Chrome’s Future Isn’t for Sale — If It Were, It Should Belong to Everyone
Last week, Perplexity claimed it wanted to buy Google Chrome for $34.5 billion.
It made for easy headlines — but it wasn’t real. Google isn’t selling Chrome. No process. No talks. Not on the table.
And even if it were, the problem isn’t just price. It’s that no plausible buyer could acquire Chrome without triggering massive regulatory backlash, especially in Europe.
Why No Buyer Clears the Bar
Run the list and you hit a wall every time:
- Big Tech rivals like Apple, Microsoft, Meta, or Amazon? Dead on arrival with U.S. antitrust and impossible under EU competition law.
- Private equity? Misaligned incentives, cost-cutting pressure, and profit-driven governance that undermines openness.
- Foreign buyers? Geopolitical firestorm, data sovereignty concerns, and CFIUS roadblocks.
- Telecom/ISP consortia? Net neutrality conflicts and incentive to gatekeep.
This isn’t a product swap. Chrome is core internet infrastructure — a browser with majority market share, a development platform via Chromium, and the default on billions of devices.
Which is why the only realistic path isn’t to sell it to anyone — it’s to put it under shared stewardship.
Precedent Exists
The internet itself was born from public investment — DARPA funded ARPANET, NSF supported core protocols, and that backbone became the global network we all use.
The Linux kernel, which powers Android, AWS, and countless devices, thrives under a foundation model with corporate and government contributions.
GPS, indispensable to global commerce, is run as a free public service funded by the U.S. Department of Defense — but used globally.
Internationally, the concept isn’t radical:
- The BBC operates as a publicly funded broadcaster in the UK.
- CERN advances scientific research through multinational funding.
- South Korea treats high-speed broadband as national infrastructure, backed by direct government investment.
We’ve done this before. We do it now. The precedent is clear.
Anticipating the Objections
“No government will fund a global browser alone.”
True — which is why the model must be multinational. The U.S., EU, and other major economies could co-fund Chrome stewardship, much like the International Space Station or CERN.

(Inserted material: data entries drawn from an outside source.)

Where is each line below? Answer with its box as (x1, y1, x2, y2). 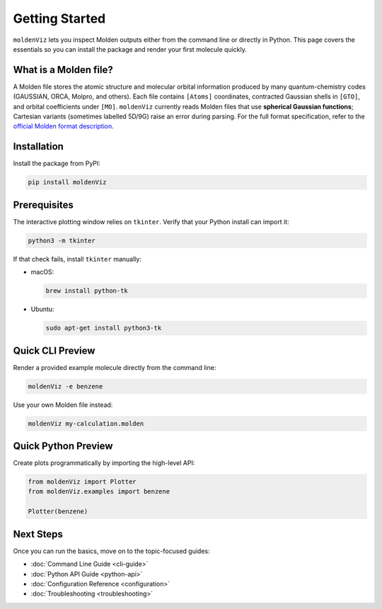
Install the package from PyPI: (13, 160, 100, 168)
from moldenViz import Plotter (28, 478, 137, 486)
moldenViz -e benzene (28, 382, 103, 390)
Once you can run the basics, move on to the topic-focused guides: (13, 547, 210, 555)
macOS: (30, 268, 54, 276)
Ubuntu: (30, 305, 54, 313)
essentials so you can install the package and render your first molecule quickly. (13, 45, 248, 53)
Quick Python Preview (13, 440, 113, 452)
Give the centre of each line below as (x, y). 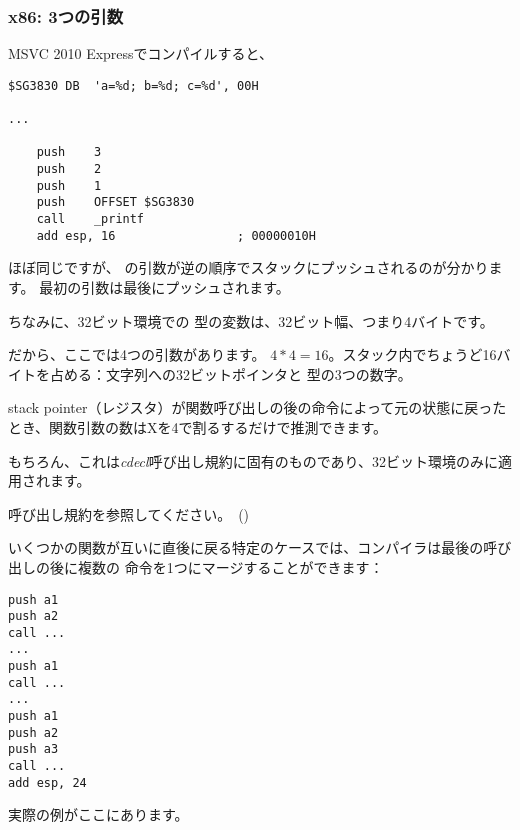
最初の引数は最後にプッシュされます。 (164, 286)
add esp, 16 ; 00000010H (176, 235)
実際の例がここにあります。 (98, 814)
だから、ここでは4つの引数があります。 (137, 354)
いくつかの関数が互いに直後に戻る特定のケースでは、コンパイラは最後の (246, 547)
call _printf (90, 219)
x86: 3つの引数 (66, 15)
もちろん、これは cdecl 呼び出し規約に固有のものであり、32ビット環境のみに (253, 460)
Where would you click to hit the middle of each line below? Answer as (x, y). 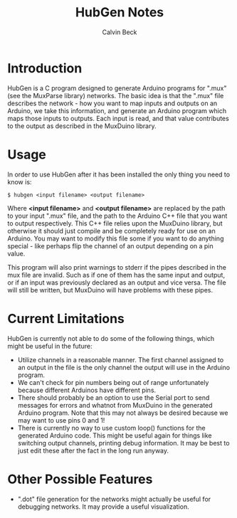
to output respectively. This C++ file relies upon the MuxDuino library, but (115, 223)
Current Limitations (66, 318)
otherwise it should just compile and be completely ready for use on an (111, 231)
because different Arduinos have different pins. (87, 390)
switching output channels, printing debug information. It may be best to (123, 443)
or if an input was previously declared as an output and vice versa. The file (117, 282)
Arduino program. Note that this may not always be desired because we (123, 413)
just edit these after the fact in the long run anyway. (93, 450)

“Public stewardship will slow innovation.”
Chrome’s value isn’t bleeding-edge features. It’s stability, security, and universal compatibility. Nonprofit stewardship works — Mozilla has kept Firefox competitive for decades. And a foundation isn’t bound to quarterly earnings, allowing long-term investment in security and accessibility.
“Governance will be a mess.”
We already have functioning models: The Linux Foundation, W3C, and Apache Software Foundation manage large-scale, global, open-source projects with mixed public/private governance. A Chrome foundation could follow the same path, with seats for developers, corporate stakeholders, public interest groups, and multiple national representatives — ensuring no single country controls the project.
The Economics Are Manageable
Google spends an estimated $1–2 billion annually maintaining and improving Chrome.
For perspective:
- The U.S. spends more than that on highway maintenance every few days.
- The EU allocates €95 billion over seven years to research through Horizon Europe.
Funding could come from:
- Direct government appropriations from multiple nations.
- A small levy on digital advertising revenue.
- Contributions from companies that rely on Chromium (Microsoft, Samsung, Amazon).
This investment would secure browser independence for billions of users worldwide while maintaining the Chromium ecosystem that powers 70% of the web.
Regulatory Fit
“Remedies must restore competitive markets, not just reshuffle market power.”
— Jonathan Kanter, DOJ Antitrust Division Chief
EU regulators have been explicit: Dominant platforms cannot simply be transferred to other dominant players. The Digital Markets Act envisions structural separation and infrastructure independence — exactly what a multinational public Chrome foundation would achieve.
A truly open-source Chrome, stewarded by an independent, multinational foundation, is the cleanest antitrust remedy available. It removes monopoly control without creating another one.
The Path Forward
- Convene a working group with the DOJ, EU competition authorities, major Chrome-dependent companies, and open-source foundations.
- Draft a governance charter modeled on the Linux Foundation, with transparent decision-making, multinational representation, and public oversight.
- Secure funding commitments from multiple governments and industry stakeholders before any divestiture process begins.
This framework could be operational over a multi-year transition, with governance and funding agreements in place well before any transfer.
Why It Matters
The Perplexity “offer” was theater. But it points to a serious question:
What happens when essential digital infrastructure is controlled by a single company?
The answer isn’t finding a different owner.
It’s recognizing that some things are too important for any one entity — or any one country — to own.
If Chrome were ever for sale, it should belong to everyone.